Since it is a long-term liability, we recommend that the indemnity limits of the policy be based on foreign currency, taking into account inflation and other economic changes. We see that the policies of highly aware institutions have limits determined by anticipating the future, but we should underline that the employer's liability limits are too low to meet any needs, especially in industrial risk insurance policies known as package policies.
So what are the levels of premiums today as compensation rates have increased so much and limits are based on foreign currency?
In general, there are increases close to 100%. Premiums for high-risk industries are much higher than in previous years. In some lines of business, we hear that coverage is not available even if the insured is willing to pay high premiums (construction, shipyards, iron and steel, ports, electricity distribution, etc.) It is unacceptable not to provide coverage; a premium appropriate to the risk and the profile of the insured should be offered.
Due to the anxiety caused by the lessons learned from the past, we observe an increase in claims notifications. The insured tends to report every situation that is recorded as an occupational accident just in case, which naturally increases the outstanding reserves and puts a pessimistic, damaged and loss-prone profile in front of the existing or potential insurer in the next period. This image reduces the appetite for bidding and leads to an overpriced approach.
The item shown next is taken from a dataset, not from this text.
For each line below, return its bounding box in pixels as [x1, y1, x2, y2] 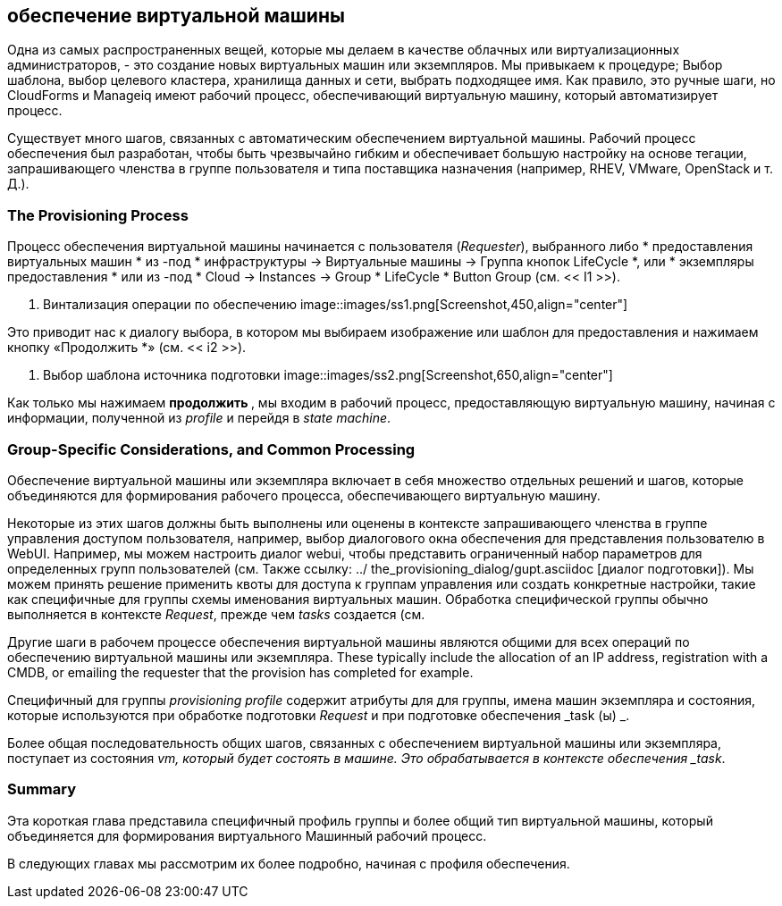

Recognizing that not every occupational accident will result in a lawsuit, establishing reporting processes and criteria will be beneficial in controlling Employers' Liability Insurance costs. Naturally, no executive will want to take the initiative of not reporting accidents in order not to leave their company in a difficult situation in future compensation claims. At this point, Employer's Liability Risk Management will change the prejudices of the insurer and support it to reach a reasonable and logical premium level. For Employers' Liability Risk Management, services should be obtained from a team specialized in this field.
Due to being long tail, Employers' Liability is a category that insurers are not willing to provide coverage on their own. Insurers accept this risk along with other branches that generate a general premium volume. However, there are reinsurers in international markets that insure this risk alone.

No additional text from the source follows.